Induction of TGF-β1 synthesis in D-glucose primed human proximal tubular cells by IL-1β and TNFα

Induction of TGF-β1 synthesis in D-glucose primed human proximal tubular cells by IL-1β and TNFα. The aim of the present study was to examine whether the induction of TGF- β 1 synthesis by the pro-inflammatory macrophage derived cytokines, IL-1 β or TNF α , was modified by alterations in D-glucose concentrations. Stimulation of growth arrested HPTC with IL-1 β or TNF α resulted in increased expression of TGF- β 1 mRNA. The transcript was demonstrable 60 minutes after the addition of IL-1 β , and apparent steady-state mRNA levels were achieved after six hours.

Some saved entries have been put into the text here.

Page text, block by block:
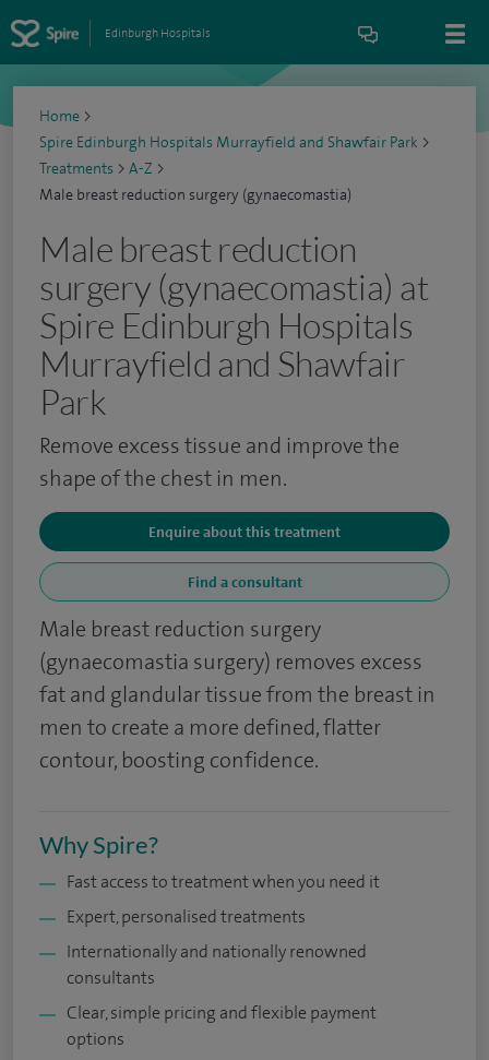
Edinburgh Hospitals
Home >
Spire Edinburgh Hospitals Murrayfield and Shawfair Park >
Treatments > A-Z >
Male breast reduction surgery (gynaecomastia)
Male breast reduction
surgery (gynaecomastia) at
Spire Edinburgh Hospitals
Murrayfield and Shawfair
Park
Remove excess tissue and improve the
shape of the chest in men.
Enquire about this treatment
Find a consultant
Male breast reduction surgery
(gynaecomastia surgery) removes excess
fat and glandular tissue from the breast in
men to create a more defined, flatter
contour, boosting confidence.
Why Spire?
Fast access to treatment when you need it
Expert, personalised treatments
Internationally and nationally renowned
consultants
Clear, simple pricing and flexible payment
options

Following stimulation with TNF α , TGF- β 1 mRNA was detectable after 15 minutes and reached steady state levels by two hours. Quantitative RT-PCR revealed that following six hours stimulation with either IL-1 β or TNF α (both at 1 ng/ml), there was no difference in the absolute amount of TGF- β 1 mRNA induced by these two stimuli (14.8 ± 5.6 vs. 19.7 ± 4.9 pm). Despite induction of TGF- β 1 mRNA following stimulation with IL-1 β or TNF α , neither stimulus increased TGF- β 1 protein synthesis or release. Pre-exposure of HPTC to 25mm D-glucose for 48 hours and subsequent stimulation with IL-1 β resulted in the secretion of latent TGF- β 1 in both a time and dose dependent manner. This effect was not apparent following TNF α stimulation of D-glucose primed HPTC. Stimulation of TGF- β 1 synthesis by IL-1 β in D-glucose primed cells was inhibited by cycloheximide but not by actinomycin-D. Examination of D-glucose induced TGF- β 1 mRNA revealed that IL-1 β , but not TNF α , increased the stability of the D-glucose induced transcript. These results demonstrate that the interaction of D-glucose and IL-1 β lead to secretion of TGF- β 1 by HPTC. In contrast, such an interaction was not demonstrable between D-glucose and TNF α . This may be explained by the ability of IL-1 β to stabilize D-glucose-induced TGF- β 1 mRNA.